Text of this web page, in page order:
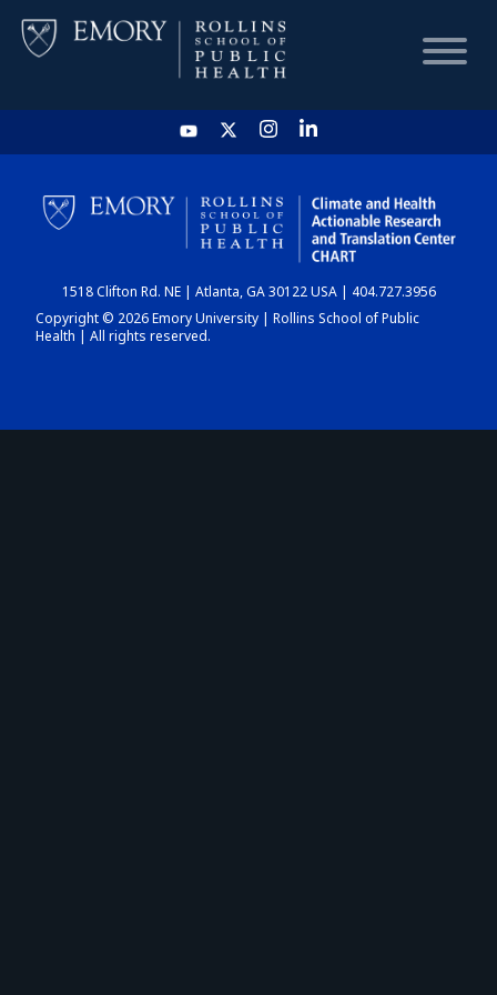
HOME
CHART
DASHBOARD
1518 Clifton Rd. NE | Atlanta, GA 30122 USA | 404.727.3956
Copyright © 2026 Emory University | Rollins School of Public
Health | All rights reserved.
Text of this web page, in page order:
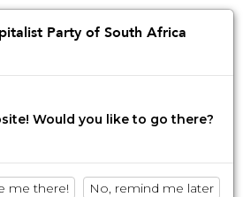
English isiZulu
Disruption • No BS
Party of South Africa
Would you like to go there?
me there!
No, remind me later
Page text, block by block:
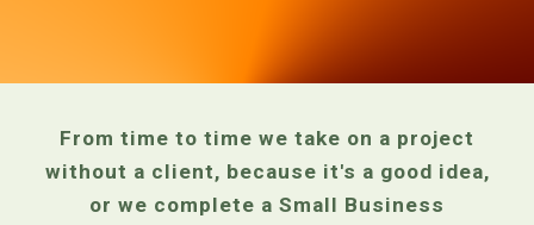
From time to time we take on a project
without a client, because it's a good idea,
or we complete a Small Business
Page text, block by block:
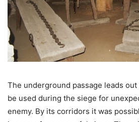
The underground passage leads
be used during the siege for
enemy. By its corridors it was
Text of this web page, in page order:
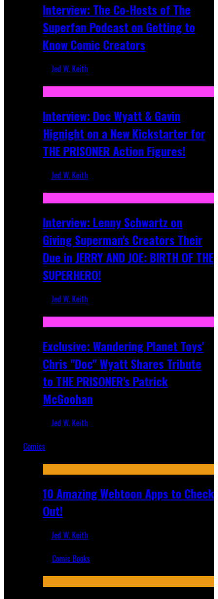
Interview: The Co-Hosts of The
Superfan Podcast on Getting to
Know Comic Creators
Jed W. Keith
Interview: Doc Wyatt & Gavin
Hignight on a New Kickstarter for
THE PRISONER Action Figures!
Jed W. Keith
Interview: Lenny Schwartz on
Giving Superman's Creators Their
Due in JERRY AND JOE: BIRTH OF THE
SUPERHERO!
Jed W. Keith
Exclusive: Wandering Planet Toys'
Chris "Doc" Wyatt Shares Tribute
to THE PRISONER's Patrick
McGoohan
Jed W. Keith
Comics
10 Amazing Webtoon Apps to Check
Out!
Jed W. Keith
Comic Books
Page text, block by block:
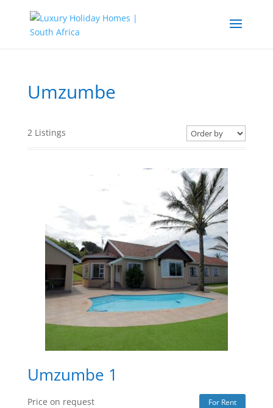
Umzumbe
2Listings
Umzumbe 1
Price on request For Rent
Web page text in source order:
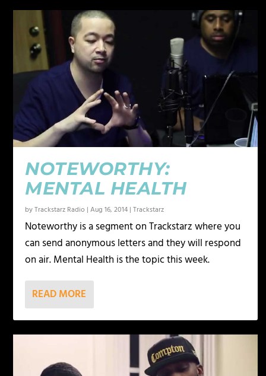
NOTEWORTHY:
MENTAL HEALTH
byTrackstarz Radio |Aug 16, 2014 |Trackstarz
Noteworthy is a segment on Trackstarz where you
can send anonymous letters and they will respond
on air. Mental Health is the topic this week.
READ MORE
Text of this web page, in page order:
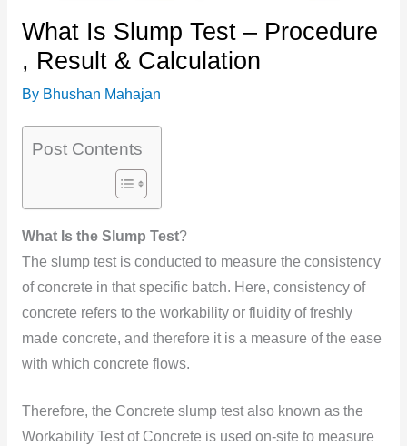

WHAT YOU HAVE TO DO. The result should be all the records, retyped exactly, with no pictures among them.

ANSWER FOR THIS EXERCISE.
Text of this web page, in page order:
HOME
CHART
DASHBOARD
1518 Clifton Rd. NE | Atlanta, GA 30122 USA | 404.727.3956
Copyright © 2026 Emory University | Rollins School of Public
Health | All rights reserved.
Text of this web page, in page order:
English isiZulu
Disruption • No BS
Party of South Africa
Would you like to go there?
me there!
No, remind me later
Page text, block by block:
From time to time we take on a project
without a client, because it's a good idea,
or we complete a Small Business
Page text, block by block:
The underground passage leads
be used during the siege for
enemy. By its corridors it was
Text of this web page, in page order:
Interview: The Co-Hosts of The
Superfan Podcast on Getting to
Know Comic Creators
Jed W. Keith
Interview: Doc Wyatt & Gavin
Hignight on a New Kickstarter for
THE PRISONER Action Figures!
Jed W. Keith
Interview: Lenny Schwartz on
Giving Superman's Creators Their
Due in JERRY AND JOE: BIRTH OF THE
SUPERHERO!
Jed W. Keith
Exclusive: Wandering Planet Toys'
Chris "Doc" Wyatt Shares Tribute
to THE PRISONER's Patrick
McGoohan
Jed W. Keith
Comics
10 Amazing Webtoon Apps to Check
Out!
Jed W. Keith
Comic Books
Page text, block by block:
Umzumbe
2Listings
Umzumbe 1
Price on request For Rent
Web page text in source order:
NOTEWORTHY:
MENTAL HEALTH
byTrackstarz Radio |Aug 16, 2014 |Trackstarz
Noteworthy is a segment on Trackstarz where you
can send anonymous letters and they will respond
on air. Mental Health is the topic this week.
READ MORE
Text of this web page, in page order:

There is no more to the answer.